Are you seeing supply-chain issues leading to an increased cost of goods sold, which will then require increased prices on shelves for consumers? 

Inflationary pressure has emerged in some specific areas of our business, and have been amplified by the COVID-related disruptions of global supply chains. Examples include international container shipping, structural timber, cotton, and some job families such as construction, engineering and technology. More recently, the supply chain challenges have become more localised, driven by various industrial actions and COVID-related restrictions that impact availability of workers in supply chain.

Given the amount of global monetary and fiscal stimulus, and supply side constraints, there is always a risk that inflation may be higher than expected. We are committed to keeping our prices as low as possible in our retail businesses because our customers depend on us for the lowest prices.

Given what you covered around ethical and sustainable suppliers, how do you offer such low prices? 

Wesfarmers has a strong ethical sourcing program that seeks to ensure human rights are understood and respected across our supply chain. In FY21, our ethical-sourcing audit programs covered 2,066 suppliers across our business, and our ~ 800-team members located in key sourcing countries allowed us to continue to conduct supplier visits and audits during COVID. 

In our view, it is wrong to assume that a low-price product is not sustainable (and conversely that higher-priced items are more sustainable). This is demonstrated by our strong performance in the 2021 Fashion Transparency Index, a global ranking of 250 brands that takes into account human rights, environmental policies, and supply chain operations. Kmart and Target were the highest ranking brands in Australia and came in ahead of reputable (and expensive) global brands such as Patagonia.

Businesses such as Kmart can offer lower prices because they design and source their products directly in very large volumes and have end-to-end control of over 80 per cent of the products they sell. This helps us keep prices low and deliver more sustainable outcomes through the supply chain.

What change towards sustainability have you found most rewarding to work towards, for both you and your team?  

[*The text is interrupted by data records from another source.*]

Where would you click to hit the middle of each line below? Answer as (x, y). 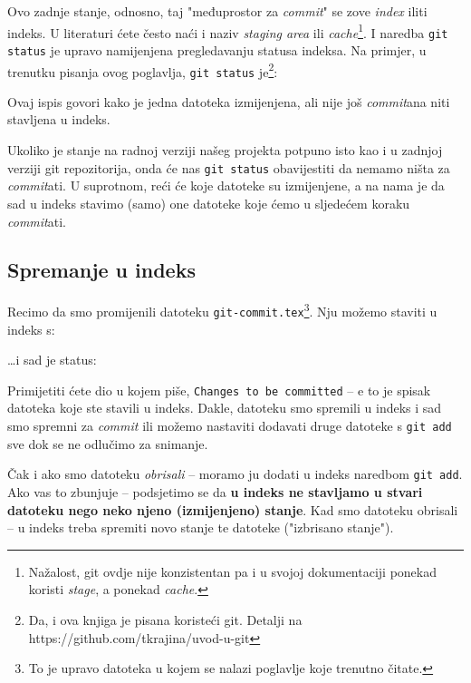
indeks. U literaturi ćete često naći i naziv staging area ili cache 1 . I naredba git (228, 31)
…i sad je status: (52, 360)
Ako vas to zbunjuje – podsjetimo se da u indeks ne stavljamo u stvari (215, 491)
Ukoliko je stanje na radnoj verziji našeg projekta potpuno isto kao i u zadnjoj (225, 150)
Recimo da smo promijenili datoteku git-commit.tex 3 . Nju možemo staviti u (222, 310)
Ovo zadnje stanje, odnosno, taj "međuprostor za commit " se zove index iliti (217, 11)
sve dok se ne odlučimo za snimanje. (108, 443)
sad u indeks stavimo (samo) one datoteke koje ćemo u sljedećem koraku (209, 203)
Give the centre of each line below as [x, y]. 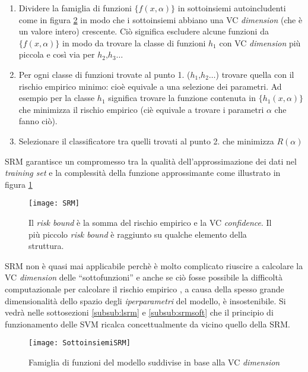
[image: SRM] [54, 204]
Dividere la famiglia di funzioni [75, 8]
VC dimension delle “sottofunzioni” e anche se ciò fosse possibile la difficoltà [144, 277]
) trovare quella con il [255, 74]
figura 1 [19, 184]
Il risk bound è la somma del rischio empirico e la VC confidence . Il [150, 222]
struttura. [46, 246]
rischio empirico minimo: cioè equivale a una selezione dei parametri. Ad [150, 86]
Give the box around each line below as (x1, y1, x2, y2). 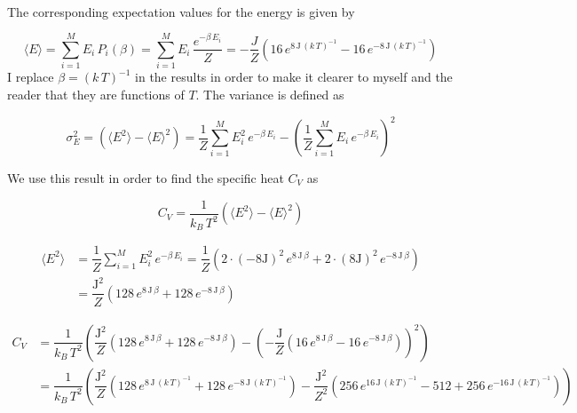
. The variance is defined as (195, 84, 344, 103)
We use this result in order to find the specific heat (7, 169, 284, 187)
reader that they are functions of (7, 84, 185, 103)
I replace (7, 68, 54, 86)
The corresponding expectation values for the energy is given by (7, 2, 355, 20)
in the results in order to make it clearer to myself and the (135, 68, 453, 86)
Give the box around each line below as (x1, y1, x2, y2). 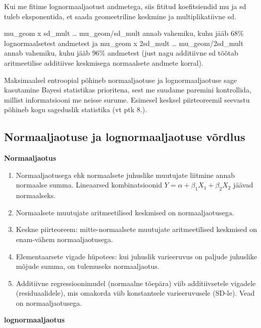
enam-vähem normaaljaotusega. (16, 233, 114, 244)
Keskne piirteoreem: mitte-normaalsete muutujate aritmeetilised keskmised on (16, 224, 257, 235)
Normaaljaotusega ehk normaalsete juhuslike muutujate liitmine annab (16, 169, 235, 180)
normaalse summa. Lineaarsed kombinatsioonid (16, 179, 162, 190)
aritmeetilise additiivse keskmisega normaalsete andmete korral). (4, 57, 203, 68)
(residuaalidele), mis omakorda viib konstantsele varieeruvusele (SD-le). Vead (16, 288, 255, 298)
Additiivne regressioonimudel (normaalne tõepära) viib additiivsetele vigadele (16, 277, 256, 288)
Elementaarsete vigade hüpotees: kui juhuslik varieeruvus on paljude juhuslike (16, 251, 257, 261)
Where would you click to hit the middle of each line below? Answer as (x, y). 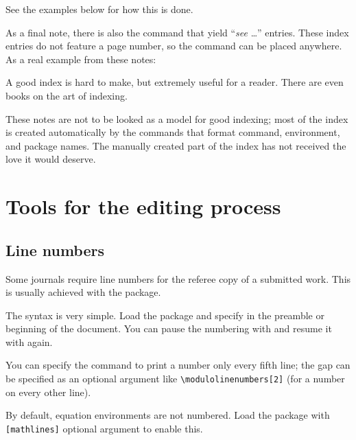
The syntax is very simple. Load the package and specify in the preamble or (165, 315)
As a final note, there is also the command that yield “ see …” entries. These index (177, 32)
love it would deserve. (51, 159)
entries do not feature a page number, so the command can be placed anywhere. (174, 46)
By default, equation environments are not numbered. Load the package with (168, 415)
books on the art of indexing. (67, 95)
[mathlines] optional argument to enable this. (104, 428)
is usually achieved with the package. (83, 292)
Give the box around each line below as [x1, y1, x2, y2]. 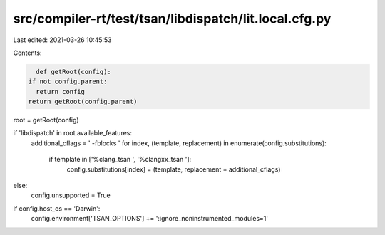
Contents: [13, 48, 42, 57]
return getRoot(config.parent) [28, 98, 138, 106]
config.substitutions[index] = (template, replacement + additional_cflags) [66, 164, 281, 174]
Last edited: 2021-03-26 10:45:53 [13, 36, 112, 44]
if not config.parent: [28, 78, 108, 85]
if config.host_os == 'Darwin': [13, 204, 101, 213]
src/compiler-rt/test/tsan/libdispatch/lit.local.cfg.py [13, 11, 332, 26]
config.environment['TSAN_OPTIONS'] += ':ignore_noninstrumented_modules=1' [31, 214, 269, 223]
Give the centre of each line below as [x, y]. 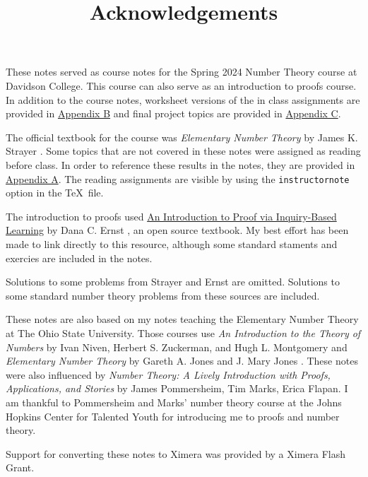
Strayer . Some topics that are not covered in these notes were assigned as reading [183, 151]
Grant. [20, 467]
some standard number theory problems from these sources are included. [163, 295]
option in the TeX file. [55, 193]
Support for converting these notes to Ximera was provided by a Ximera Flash [176, 453]
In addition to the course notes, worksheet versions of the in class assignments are [183, 99]
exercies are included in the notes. [79, 258]
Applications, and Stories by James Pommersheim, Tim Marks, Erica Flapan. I [177, 388]

I am extremely proud of all the work we are doing across our divisions addressing multiple sustainability issues. Our work covers ethical sourcing and human rights, advancing reconciliation, circular economy strategies, reducing waste, packaging and plastic, and many other issues. We see operating sustainability as not only good for customers, suppliers, our team members, and the environment – it is also just good business.

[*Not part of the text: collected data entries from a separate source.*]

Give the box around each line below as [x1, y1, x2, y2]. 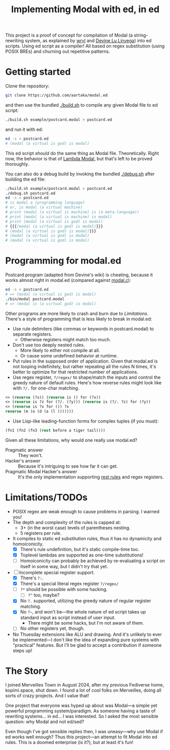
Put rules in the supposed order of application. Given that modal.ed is [12, 358, 158, 364]
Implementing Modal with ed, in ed [11, 4, 160, 15]
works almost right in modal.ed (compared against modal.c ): [5, 277, 131, 283]
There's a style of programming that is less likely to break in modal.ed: [5, 316, 152, 322]
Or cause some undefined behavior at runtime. [20, 352, 118, 358]
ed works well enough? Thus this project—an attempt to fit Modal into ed [5, 734, 157, 740]
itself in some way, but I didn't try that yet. [20, 564, 108, 570]
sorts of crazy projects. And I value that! [5, 693, 89, 699]
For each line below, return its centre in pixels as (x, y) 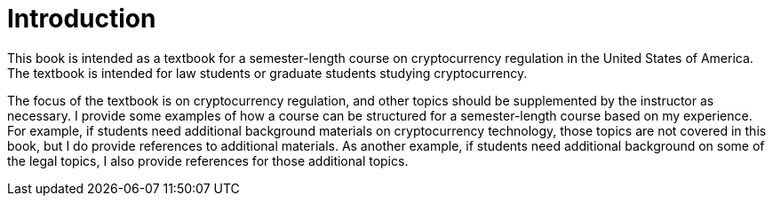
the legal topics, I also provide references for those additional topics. (208, 160)
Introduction (82, 19)
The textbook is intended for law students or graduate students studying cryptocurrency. (267, 73)
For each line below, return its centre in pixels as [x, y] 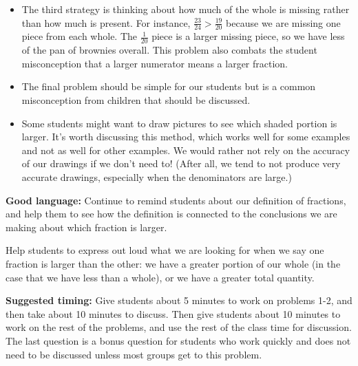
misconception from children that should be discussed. [136, 100]
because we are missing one [283, 22]
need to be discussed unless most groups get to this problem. [134, 354]
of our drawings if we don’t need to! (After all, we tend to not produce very [181, 163]
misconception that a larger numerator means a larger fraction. [155, 63]
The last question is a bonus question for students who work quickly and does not [178, 340]
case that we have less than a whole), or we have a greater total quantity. [160, 277]
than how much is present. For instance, [106, 22]
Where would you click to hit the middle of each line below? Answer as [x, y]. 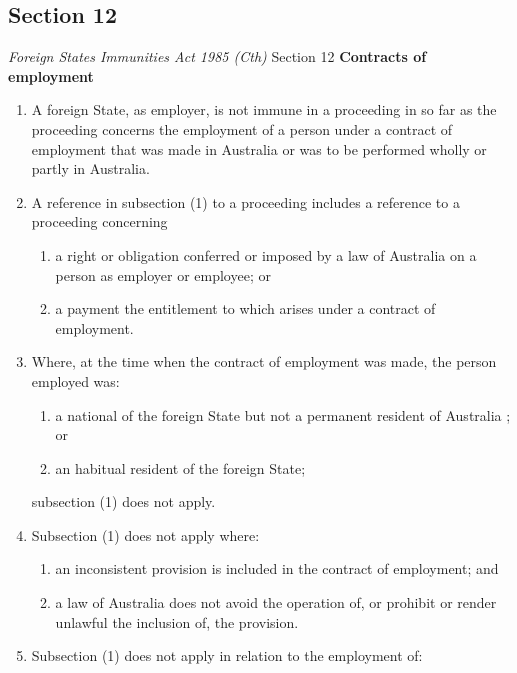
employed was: [75, 380]
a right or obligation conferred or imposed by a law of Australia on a [266, 254]
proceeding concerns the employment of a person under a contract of [242, 128]
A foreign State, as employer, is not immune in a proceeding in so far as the [264, 109]
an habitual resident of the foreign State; [180, 467]
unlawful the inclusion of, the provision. [177, 621]
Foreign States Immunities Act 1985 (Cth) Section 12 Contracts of [217, 56]
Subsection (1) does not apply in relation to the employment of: [227, 655]
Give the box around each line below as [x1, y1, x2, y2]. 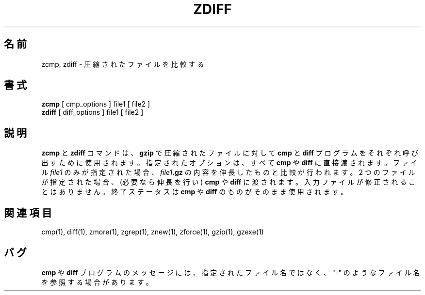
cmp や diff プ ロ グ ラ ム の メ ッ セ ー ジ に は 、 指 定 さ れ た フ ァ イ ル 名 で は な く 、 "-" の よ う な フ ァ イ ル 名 [41, 268, 420, 277]
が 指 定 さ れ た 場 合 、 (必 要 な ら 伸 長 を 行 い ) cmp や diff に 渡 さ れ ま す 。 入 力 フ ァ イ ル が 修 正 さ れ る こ [41, 178, 416, 186]
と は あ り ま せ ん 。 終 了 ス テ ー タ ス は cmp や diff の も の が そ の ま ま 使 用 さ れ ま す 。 [41, 187, 348, 196]
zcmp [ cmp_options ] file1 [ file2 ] [41, 100, 150, 109]
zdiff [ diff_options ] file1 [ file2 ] [41, 108, 144, 117]
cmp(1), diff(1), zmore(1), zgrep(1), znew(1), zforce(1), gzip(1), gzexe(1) [41, 228, 264, 236]
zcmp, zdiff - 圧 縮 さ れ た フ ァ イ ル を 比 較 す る [41, 60, 204, 68]
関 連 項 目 [4, 206, 52, 219]
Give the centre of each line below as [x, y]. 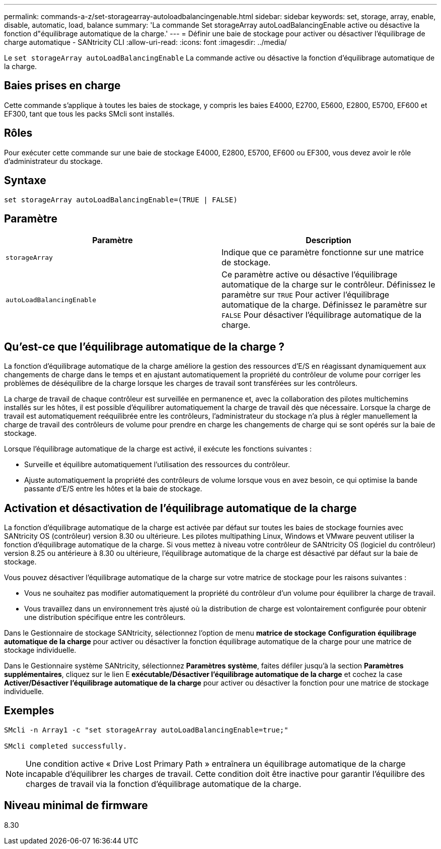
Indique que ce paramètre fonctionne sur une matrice [323, 252]
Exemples [29, 711]
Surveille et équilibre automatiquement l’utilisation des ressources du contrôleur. [157, 465]
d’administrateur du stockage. [53, 161]
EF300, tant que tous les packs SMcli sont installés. [89, 114]
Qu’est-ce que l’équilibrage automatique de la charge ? [144, 347]
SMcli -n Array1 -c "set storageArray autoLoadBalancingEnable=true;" [146, 730]
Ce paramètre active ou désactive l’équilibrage [310, 275]
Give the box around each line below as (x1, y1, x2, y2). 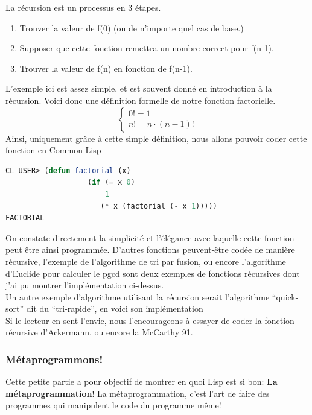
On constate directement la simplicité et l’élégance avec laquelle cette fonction (5, 231, 294, 244)
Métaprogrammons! (5, 351, 103, 366)
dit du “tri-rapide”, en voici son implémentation (26, 302, 203, 315)
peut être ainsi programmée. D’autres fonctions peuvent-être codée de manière (5, 243, 295, 256)
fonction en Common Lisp (5, 144, 101, 156)
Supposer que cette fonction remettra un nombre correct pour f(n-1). (19, 42, 274, 54)
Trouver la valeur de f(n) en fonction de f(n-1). (19, 62, 193, 74)
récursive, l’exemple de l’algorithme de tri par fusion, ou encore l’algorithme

I find that our scale gives us the ability to drive change at an industry level. I see this in our international sourcing processes within Kmart, our engagement with communities in Bunnings, and the leading role our chemicals business is playing in reducing emissions intensity in ammonia nitrate production.

If I was to pick one area, I am most proud of the fact we have created thousands of jobs for indigenous Australians and we now have employment parity for Aboriginal and Torres Strait Islanders across Wesfarmers, representing over three per cent of our Australian workforce.

Is being CEO fun? Can you switch off on the weekend? 

I find my job fun, most of the time! To operate at your best, you have to find time to switch off but as CEO, you can’t always control the time to do so. Generally, I feel I can find enough time to do things like exercise and spend time with my family, which is most important.

What advice would you give to young and aspiring retailers who have an idea and drive, but are not quite sure where to start? 

If you want to build a career in retail, there is no substitute for getting a job on the shop floor. This gives you the most important insight into the industry, with direct exposure to customers. Then I would encourage you to be eager to learn and focus on your own personal development. Work for a company that provides you with scope to develop and that you are proud to work for.